Al pensar en todo aquello yo apretaba la mano de mi padre mientras caminábamos con mi madre y mis hermanos por aquellas tranquilas y fangosas calles de Santa Catalina, nuestra propia parroquia, en la Perspectiva Nevsky, donde los católicos celebrábamos nuestro culto y donde estaba enterrado el último rey de Polonia; aquí, en el país que le arrebató el suyo y lo convirtió en un ducado.

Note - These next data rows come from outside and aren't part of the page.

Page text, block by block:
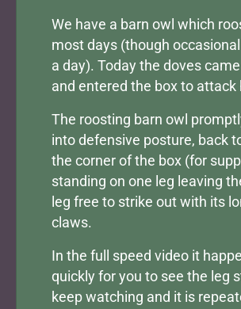
We have a barn owl which
most days (though
a day). Today the doves
and entered the box to attack
The roosting barn owl
into defensive posture, back
the corner of the box (for
standing on one leg leaving
leg free to strike out with its
claws.
In the full speed video it
quickly for you to see the leg
keep watching and it is

La asistencia al funeral en la fortaleza de Pedro y Pablo, en la isla de la Liebre, era solo para la familia imperial, la corte y sus diplomáticos, y sin embargo, la multitud que había viajado por encima del puente para quedarse respetuosamente de pie en las calles junto a la catedral color mostaza era tan enorme que oí decir que el príncipe Dolgoruki apenas pudo abrir un camino para que entrasen sus majestades. La ciudad, que normalmente estaba tan animada, ahora parecía poblada solo por los muertos que, inertes, arrastraban los pies mientras seguían el cadáver de su rey.

Él era el único zar que yo había conocido. Mis padres tenían su efigie en casa, y sus retratos colgaban en la escuela de ballet y en el teatro. En mi primer año en la escuela yo solía santiguarme cuando pasaba junto al mismo, en un marco tan pesado que podía matar a un niño si se caía de la pared. En mi mente mezclaba al zar con Dios, y sus ojos que me miraban desde arriba, desde el lienzo, parecían conocerme por completo. Recuerdo aquel día en Santa Catalina, atestada de abrigos y vestidos negros, sombreros negros y velos negros. Mi madre lloró aquella tarde, igual que yo, pero como pueden ustedes sospechar, no gimoteaba por Alejandro III, sino por mí misma, por Niki, que ahora estaba tan cargado con los deberes del imperio que tendría poco tiempo para pensar en mí. Cuando Sergéi trajo el programa del funeral para que yo lo viera (el águila imperial de plata estampada en el centro de la carpeta negra y lisa, muy digna), parpadeé al ver que se referían a Niki como el emperador. El emperador. ¡A los veintiséis años! Con cuánta rapidez mi Niki del año anterior no era ya mi Niki. Y, por supuesto, Alix sería pronto su emperatriz. ¡Y no yo! Porque ella ya estaba allí también, aunque como prometida del nuevo emperador todavía no tenía lugar oficial, ni deberes oficiales funerarios que cumplir, igual que Niki. Porque después de que los ocho generales mayores del séquito de Alejandro levantaran el manto funerario, nos informaba el programa, «Su Majestad el Emperador se acercará al ataúd y doblará el manto imperial sobre los restos mortales». Su Majestad el Emperador. El retrato de Niki pronto sustituiría al de su padre en la escuela, en el teatro, en el rublo, y aquella cara de papel sería lo único que vería yo. Lo poco que me decía de él Sergéi no me servía para nada, y a causa de los protocolos del duelo, Niki no volvería al teatro aquel invierno. Así que yo lloraba como una loca, junto con el resto de mis compañeros polacos, y mi padre me lanzaba miradas de sorpresa al ver la vehemencia de mi pena, mientras al otro lado del Neva, en la fortaleza de Pedro y Pablo, la corte se preparaba para inhumar el cuerpo de Alejandro III en la pequeña catedral donde estaban enterrados todos los zares Románov desde Pedro el Grande. Alejandro III sería el último zar enterrado allí.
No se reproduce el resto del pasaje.